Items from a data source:
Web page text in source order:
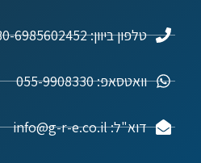
טלפון ביוון: 30-6985602452
וואטסאפ: 055-9908330
דוא"ל: info@g-r-e.co.il
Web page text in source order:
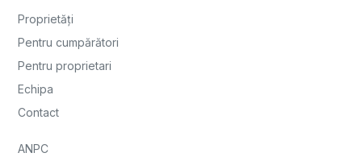
Proprietăți
Pentru cumpărători
Pentru proprietari
Echipa
Contact
ANPC
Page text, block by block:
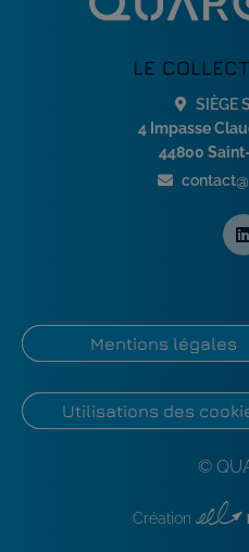
LE
SIÈGE
4 Impasse
44800
©
Création
Mentions légales
Utilisations des
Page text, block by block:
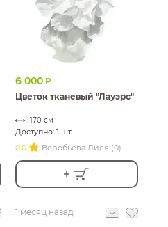
6 000 Р
Цветок тканевый "Лауэрс"
170 см
Доступно: 1 шт
0.0
Воробьева Лиля (0)
1 месяц назад
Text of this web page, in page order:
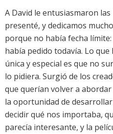
A David le entusiasmaron
presenté, y dedicamos
porque no había fecha
había pedido todavía. Lo que
única y especial es que no
lo pidiera. Surgió de los
que querían volver a
la oportunidad de
decidir qué nos importaba,
parecía interesante, y la
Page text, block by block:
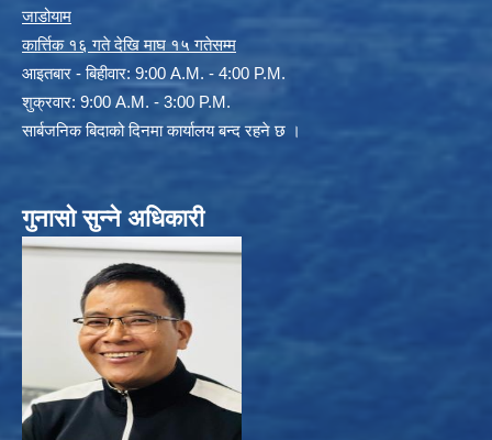
जाडोयाम
कार्त्तिक १६ गते देखि माघ १५ गतेसम्म
आइतबार - बिहीवार: 9:00 A.M. - 4:00 P.M.
शुक्रवार: 9:00 A.M. - 3:00 P.M.
सार्बजनिक बिदाको दिनमा कार्यालय बन्द रहने छ ।
गुनासो सुन्ने अधिकारी
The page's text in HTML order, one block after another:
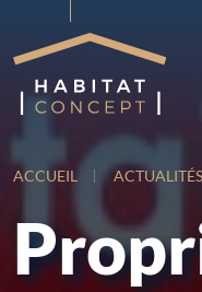
ACCUEIL ACTUALITÉS
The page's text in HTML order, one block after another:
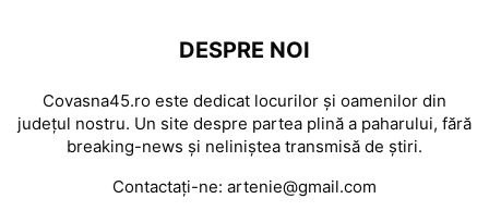
DESPRE NOI
Covasna45.ro este dedicat locurilor și oamenilor din
județul nostru. Un site despre partea plină a paharului, fără
breaking-news și neliniștea transmisă de știri.
Contactați-ne: artenie@gmail.com
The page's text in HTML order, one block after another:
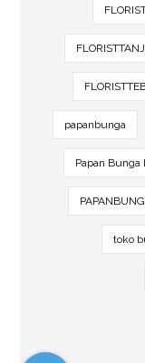
papanbunga
Papan Bunga
toko
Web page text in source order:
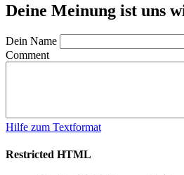
Deine Meinung ist uns
Dein Name
Comment
Hilfe zum Textformat
Restricted HTML
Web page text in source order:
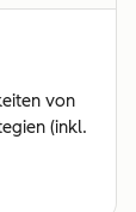
von
(inkl.
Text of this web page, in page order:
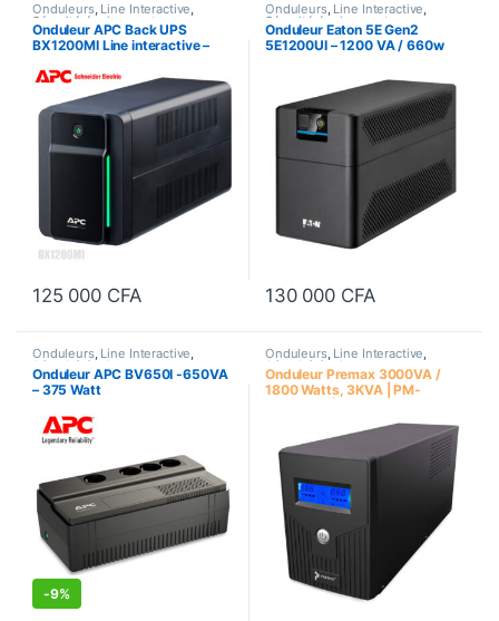
Onduleurs, Line Interactive,
Sécurité équipements
Onduleur APC Back UPS
BX1200MI Line interactive –
125 000 CFA
Onduleurs, Line Interactive,
Sécurité équipements
Onduleur Eaton 5E Gen2
5E1200UI – 1200 VA / 660w
130 000 CFA
Onduleurs, Line Interactive,
Sécurité équipements
Onduleur APC BV650I -650VA
– 375 Watt
-9%
Onduleurs, Line Interactive,
Sécurité équipements
Onduleur Premax 3000VA /
1800 Watts, 3KVA | PM-
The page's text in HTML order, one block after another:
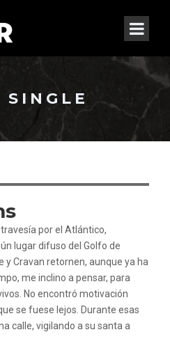
SINGLE
por el Atlántico,
lugar difuso del Golfo de
y Cravan retornen, aunque ya ha
me inclino a pensar, para
No encontró motivación
se fuese lejos. Durante esas
calle, vigilando a su santa a
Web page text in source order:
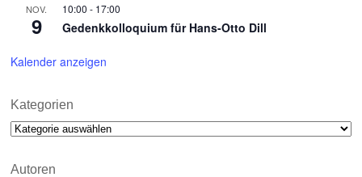
NOV.
9
10:00 - 17:00
Gedenkkolloquium für Hans-Otto Dill
Kalender anzeigen
Kategorien
Kategorien
Autoren
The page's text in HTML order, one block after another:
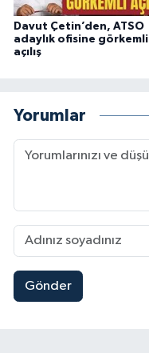
Davut Çetin’den, ATSO
adaylık ofisine görkemli
açılış
Yorumlar
Gönder
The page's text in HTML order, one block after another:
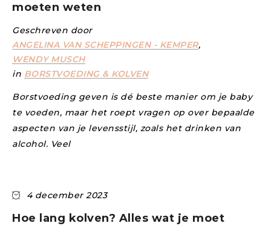
moeten weten
Geschreven door
ANGELINA VAN SCHEPPINGEN - KEMPER,
WENDY MUSCH
in BORSTVOEDING & KOLVEN
Borstvoeding geven is dé beste manier om je baby
te voeden, maar het roept vragen op over bepaalde
aspecten van je levensstijl, zoals het drinken van
alcohol. Veel
4 december 2023
Hoe lang kolven? Alles wat je moet
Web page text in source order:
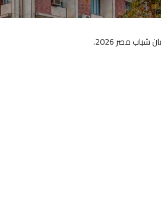
مصر 2026.
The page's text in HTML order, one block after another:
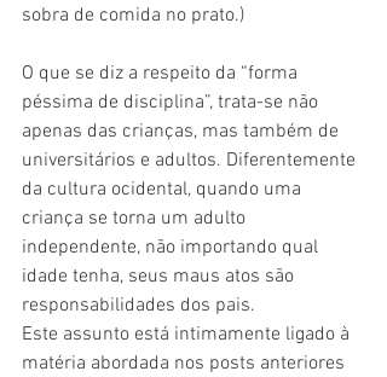
sobra de comida no prato.)
O que se diz a respeito da “forma
péssima de disciplina”, trata-se não
apenas das crianças, mas também de
universitários e adultos. Diferentemente
da cultura ocidental, quando uma
criança se torna um adulto
independente, não importando qual
idade tenha, seus maus atos são
responsabilidades dos pais.
Este assunto está intimamente ligado à
matéria abordada nos posts anteriores
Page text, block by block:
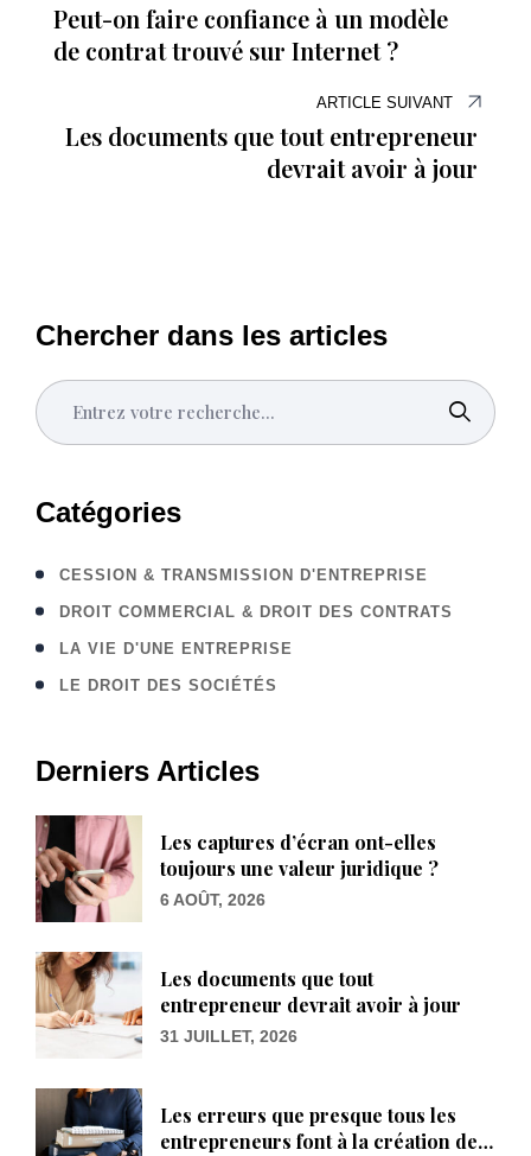
Peut-on faire confiance à un modèle
de contrat trouvé sur Internet ?
ARTICLE SUIVANT
Les documents que tout entrepreneur
devrait avoir à jour
Chercher dans les articles
Catégories
CESSION & TRANSMISSION D'ENTREPRISE
DROIT COMMERCIAL & DROIT DES CONTRATS
LA VIE D'UNE ENTREPRISE
LE DROIT DES SOCIÉTÉS
Derniers Articles
Les captures d’écran ont-elles
toujours une valeur juridique ?
6 AOÛT, 2026
Les documents que tout
entrepreneur devrait avoir à jour
31 JUILLET, 2026
Les erreurs que presque tous les
entrepreneurs font à la création de
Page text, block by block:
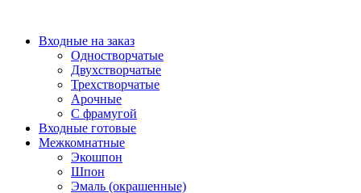
содержимому
Входные на заказ
Одностворчатые
Двухстворчатые
Трехстворчатые
Арочные
С фрамугой
Входные готовые
Межкомнатные
Экошпон
Шпон
Эмаль (окрашенные)
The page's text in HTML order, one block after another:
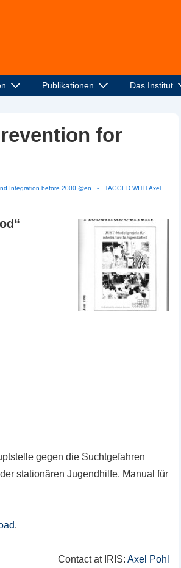
Publikationen Das Institut
for
Integration before 2000 @en TAGGED WITHAxel
gegen die Suchtgefahren
stationären Jugendhilfe. Manual für
.
Contact at IRIS: Axel Pohl
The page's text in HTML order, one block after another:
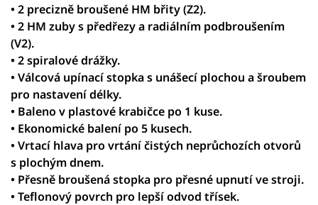
• 2 precizně broušené HM břity (Z2).
• 2 HM zuby s předřezy a radiálním podbroušením
(V2).
• 2 spiralové drážky.
• Válcová upínací stopka s unášecí plochou a šroubem
pro nastavení délky.
• Baleno v plastové krabičce po 1 kuse.
• Ekonomické balení po 5 kusech.
• Vrtací hlava pro vrtání čistých neprůchozích otvorů
s plochým dnem.
• Přesně broušená stopka pro přesné upnutí ve stroji.
• Teflonový povrch pro lepší odvod třísek.
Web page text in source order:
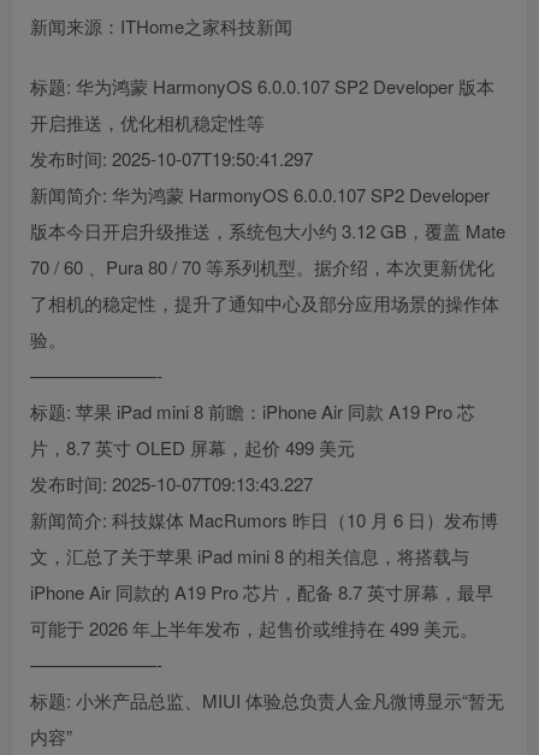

= Activity =
Without the pictures, retype each line of the records above exactly.

= Solution to the exercise =
Web page text in source order:
טלפון ביוון: 30-6985602452
וואטסאפ: 055-9908330
דוא"ל: info@g-r-e.co.il
Web page text in source order:
Proprietăți
Pentru cumpărători
Pentru proprietari
Echipa
Contact
ANPC
Page text, block by block:
LE
SIÈGE
4 Impasse
44800
©
Création
Mentions légales
Utilisations des
Page text, block by block:
6 000 Р
Цветок тканевый "Лауэрс"
170 см
Доступно: 1 шт
0.0
Воробьева Лиля (0)
1 месяц назад
Text of this web page, in page order:
A David le entusiasmaron
presenté, y dedicamos
porque no había fecha
había pedido todavía. Lo que
única y especial es que no
lo pidiera. Surgió de los
que querían volver a
la oportunidad de
decidir qué nos importaba,
parecía interesante, y la
Page text, block by block:
जाडोयाम
कार्त्तिक १६ गते देखि माघ १५ गतेसम्म
आइतबार - बिहीवार: 9:00 A.M. - 4:00 P.M.
शुक्रवार: 9:00 A.M. - 3:00 P.M.
सार्बजनिक बिदाको दिनमा कार्यालय बन्द रहने छ ।
गुनासो सुन्ने अधिकारी
The page's text in HTML order, one block after another:
ACCUEIL ACTUALITÉS
The page's text in HTML order, one block after another:
DESPRE NOI
Covasna45.ro este dedicat locurilor și oamenilor din
județul nostru. Un site despre partea plină a paharului, fără
breaking-news și neliniștea transmisă de știri.
Contactați-ne: artenie@gmail.com
The page's text in HTML order, one block after another:
papanbunga
Papan Bunga
toko
Web page text in source order:
Deine Meinung ist uns
Dein Name
Comment
Hilfe zum Textformat
Restricted HTML
Web page text in source order:
von
(inkl.
Text of this web page, in page order:
Onduleurs, Line Interactive,
Sécurité équipements
Onduleur APC Back UPS
BX1200MI Line interactive –
125 000 CFA
Onduleurs, Line Interactive,
Sécurité équipements
Onduleur Eaton 5E Gen2
5E1200UI – 1200 VA / 660w
130 000 CFA
Onduleurs, Line Interactive,
Sécurité équipements
Onduleur APC BV650I -650VA
– 375 Watt
-9%
Onduleurs, Line Interactive,
Sécurité équipements
Onduleur Premax 3000VA /
1800 Watts, 3KVA | PM-
The page's text in HTML order, one block after another:
SINGLE
por el Atlántico,
lugar difuso del Golfo de
y Cravan retornen, aunque ya ha
me inclino a pensar, para
No encontró motivación
se fuese lejos. Durante esas
calle, vigilando a su santa a
Web page text in source order:
NOV.
9
10:00 - 17:00
Gedenkkolloquium für Hans-Otto Dill
Kalender anzeigen
Kategorien
Kategorien
Autoren
The page's text in HTML order, one block after another:
Davut Çetin’den, ATSO
adaylık ofisine görkemli
açılış
Yorumlar
Gönder
The page's text in HTML order, one block after another:
moeten weten
Geschreven door
ANGELINA VAN SCHEPPINGEN - KEMPER,
WENDY MUSCH
in BORSTVOEDING & KOLVEN
Borstvoeding geven is dé beste manier om je baby
te voeden, maar het roept vragen op over bepaalde
aspecten van je levensstijl, zoals het drinken van
alcohol. Veel
4 december 2023
Hoe lang kolven? Alles wat je moet
Web page text in source order:
مصر 2026.
The page's text in HTML order, one block after another:
sobra de comida no prato.)
O que se diz a respeito da “forma
péssima de disciplina”, trata-se não
apenas das crianças, mas também de
universitários e adultos. Diferentemente
da cultura ocidental, quando uma
criança se torna um adulto
independente, não importando qual
idade tenha, seus maus atos são
responsabilidades dos pais.
Este assunto está intimamente ligado à
matéria abordada nos posts anteriores
Page text, block by block:
Peut-on faire confiance à un modèle
de contrat trouvé sur Internet ?
ARTICLE SUIVANT
Les documents que tout entrepreneur
devrait avoir à jour
Chercher dans les articles
Catégories
CESSION & TRANSMISSION D'ENTREPRISE
DROIT COMMERCIAL & DROIT DES CONTRATS
LA VIE D'UNE ENTREPRISE
LE DROIT DES SOCIÉTÉS
Derniers Articles
Les captures d’écran ont-elles
toujours une valeur juridique ?
6 AOÛT, 2026
Les documents que tout
entrepreneur devrait avoir à jour
31 JUILLET, 2026
Les erreurs que presque tous les
entrepreneurs font à la création de
Page text, block by block:
содержимому
Входные на заказ
Одностворчатые
Двухстворчатые
Трехстворчатые
Арочные
С фрамугой
Входные готовые
Межкомнатные
Экошпон
Шпон
Эмаль (окрашенные)
The page's text in HTML order, one block after another:
Publikationen Das Institut
for
Integration before 2000 @en TAGGED WITHAxel
gegen die Suchtgefahren
stationären Jugendhilfe. Manual für
.
Contact at IRIS: Axel Pohl
The page's text in HTML order, one block after another:
• 2 precizně broušené HM břity (Z2).
• 2 HM zuby s předřezy a radiálním podbroušením
(V2).
• 2 spiralové drážky.
• Válcová upínací stopka s unášecí plochou a šroubem
pro nastavení délky.
• Baleno v plastové krabičce po 1 kuse.
• Ekonomické balení po 5 kusech.
• Vrtací hlava pro vrtání čistých neprůchozích otvorů
s plochým dnem.
• Přesně broušená stopka pro přesné upnutí ve stroji.
• Teflonový povrch pro lepší odvod třísek.
Web page text in source order:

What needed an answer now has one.